TASK TO CARRY OUT. For the listing below, the answer is an exact retyping of the lines from the one with "RECENT RANDOM (84, 321)" through the one with "A roof leak", both included, without pictures.

SUPPLIED DATA.
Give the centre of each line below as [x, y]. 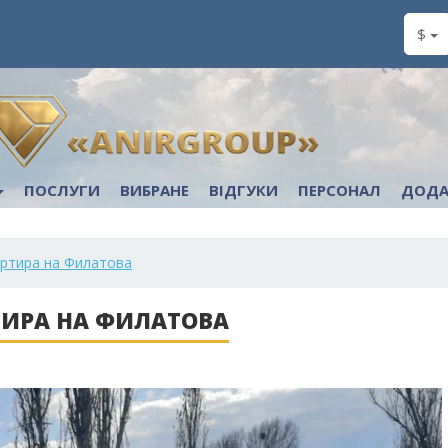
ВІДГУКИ [243, 190]
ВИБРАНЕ [154, 190]
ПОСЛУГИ [62, 190]
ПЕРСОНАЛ [339, 190]
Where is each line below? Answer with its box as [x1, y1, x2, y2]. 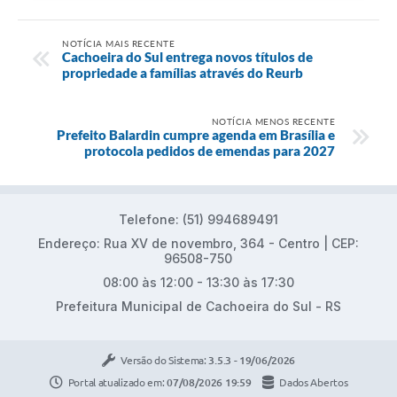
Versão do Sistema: [121, 354, 209, 366]
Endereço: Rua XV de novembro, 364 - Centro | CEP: [37, 235, 359, 251]
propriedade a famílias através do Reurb [62, 64, 303, 81]
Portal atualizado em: [67, 377, 167, 389]
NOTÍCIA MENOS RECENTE [211, 115, 335, 127]
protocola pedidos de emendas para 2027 [84, 142, 335, 159]
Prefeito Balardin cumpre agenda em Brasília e [57, 126, 335, 143]
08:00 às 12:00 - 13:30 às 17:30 [102, 274, 294, 290]
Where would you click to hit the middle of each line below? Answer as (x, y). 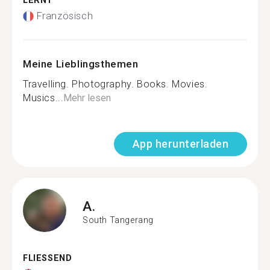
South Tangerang (118, 220)
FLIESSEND (44, 258)
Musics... (43, 98)
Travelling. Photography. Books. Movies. (115, 84)
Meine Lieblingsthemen (81, 64)
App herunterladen (180, 144)
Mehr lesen (87, 98)
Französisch (65, 16)
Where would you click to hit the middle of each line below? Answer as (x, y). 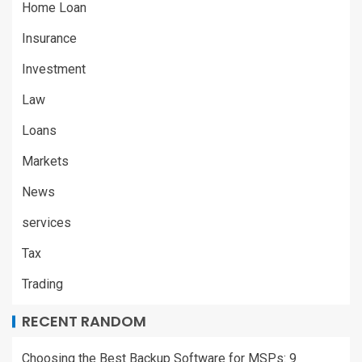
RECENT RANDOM (84, 321)
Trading (42, 284)
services (46, 222)
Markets (45, 161)
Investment (54, 69)
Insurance (49, 38)
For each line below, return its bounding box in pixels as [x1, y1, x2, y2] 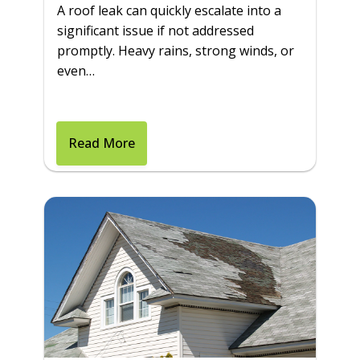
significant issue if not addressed [57, 22, 254, 40]
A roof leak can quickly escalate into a [57, 2, 281, 20]
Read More [68, 134, 135, 153]
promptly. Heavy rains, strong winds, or [57, 42, 294, 60]
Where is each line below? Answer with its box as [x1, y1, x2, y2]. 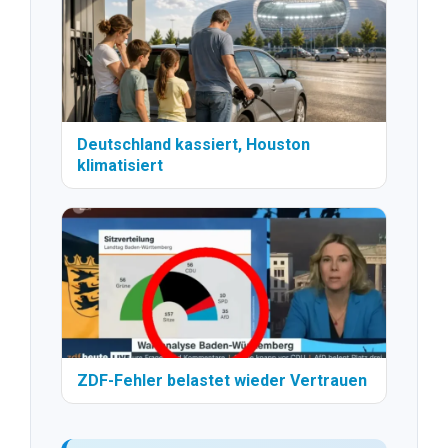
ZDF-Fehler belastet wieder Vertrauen [77, 370, 367, 390]
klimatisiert [77, 155, 163, 175]
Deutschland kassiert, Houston [77, 134, 310, 154]
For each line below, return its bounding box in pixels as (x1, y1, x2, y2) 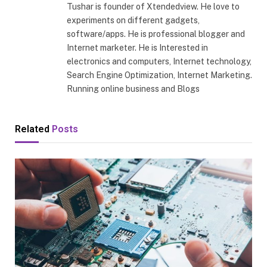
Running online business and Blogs (67, 84, 200, 94)
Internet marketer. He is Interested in (67, 43, 208, 53)
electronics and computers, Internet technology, (67, 57, 252, 67)
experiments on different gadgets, (67, 15, 200, 26)
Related (15, 123, 52, 135)
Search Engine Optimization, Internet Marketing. (67, 70, 252, 80)
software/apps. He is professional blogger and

WRITTEN REPLY.
RECENT RANDOM (84, 321)
Trading (42, 284)
services (46, 222)
Markets (45, 161)
Investment (54, 69)
Insurance (49, 38)
For each line below, return its bounding box in pixels as [x1, y1, x2, y2] 
significant issue if not addressed [57, 22, 254, 40]
A roof leak can quickly escalate into a [57, 2, 281, 20]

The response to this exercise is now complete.